= Work item =
Using the material below, tally each line with the string "Snikkers" and report only the total.
::: Working data
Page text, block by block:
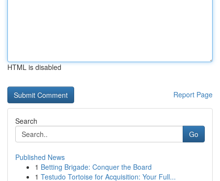
HTML is disabled
Report Page
Search
Go
Published News
1 Betting Brigade: Conquer the Board
1 Testudo Tortoise for Acquisition: Your Full...
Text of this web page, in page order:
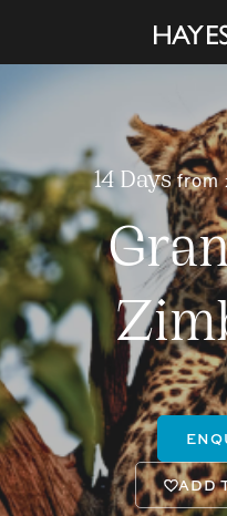
14 Daysfrom
ADD
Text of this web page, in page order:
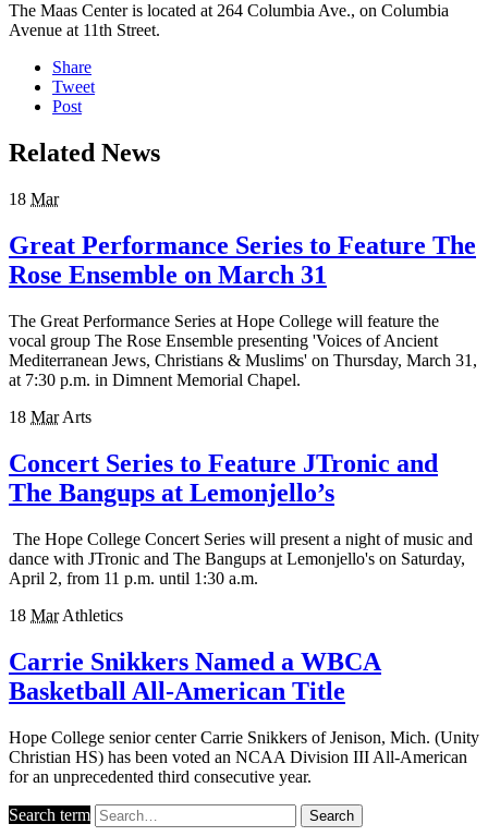
The Maas Center is located at 264 Columbia Ave., on Columbia
Avenue at 11th Street.
Share
Tweet
Post
Related News
18 Mar
Great Performance Series to Feature The
Rose Ensemble on March 31
The Great Performance Series at Hope College will feature the
vocal group The Rose Ensemble presenting 'Voices of Ancient
Mediterranean Jews, Christians & Muslims' on Thursday, March 31,
at 7:30 p.m. in Dimnent Memorial Chapel.
18 Mar Arts
Concert Series to Feature JTronic and
The Bangups at Lemonjello’s
The Hope College Concert Series will present a night of music and
dance with JTronic and The Bangups at Lemonjello's on Saturday,
April 2, from 11 p.m. until 1:30 a.m.
18 Mar Athletics
Carrie Snikkers Named a WBCA
Basketball All-American Title
Hope College senior center Carrie Snikkers of Jenison, Mich. (Unity
Christian HS) has been voted an NCAA Division III All-American
for an unprecedented third consecutive year.
Search term Search
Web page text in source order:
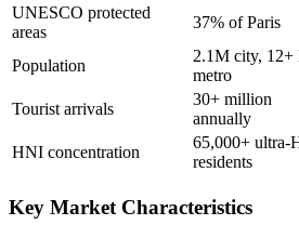
UNESCO protected
areas
37% of Paris
Population
2.1M city, 12+
metro
Tourist arrivals
30+ million
annually
HNI concentration
65,000+ ultra-
residents
Key Market Characteristics
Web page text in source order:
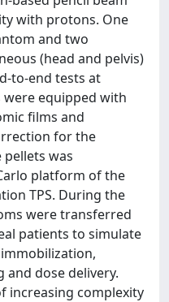
with protons. One
and two
(head and pelvis)
to-end tests at
equipped with
films and
for the
was
platform of the
TPS. During the
were transferred
patients to simulate
dose delivery.
increasing complexity
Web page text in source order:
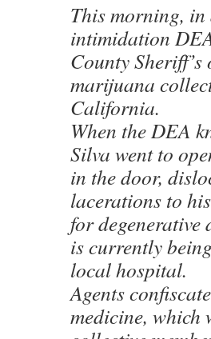
This morning, in
intimidation
County
marijuana
California.
When the DEA
Silva went to
in the door,
lacerations to
for degenerative
is currently
local hospital.
Agents
medicine, which
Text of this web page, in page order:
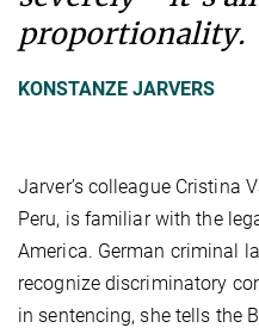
::::::
= Answer to this exercise =
2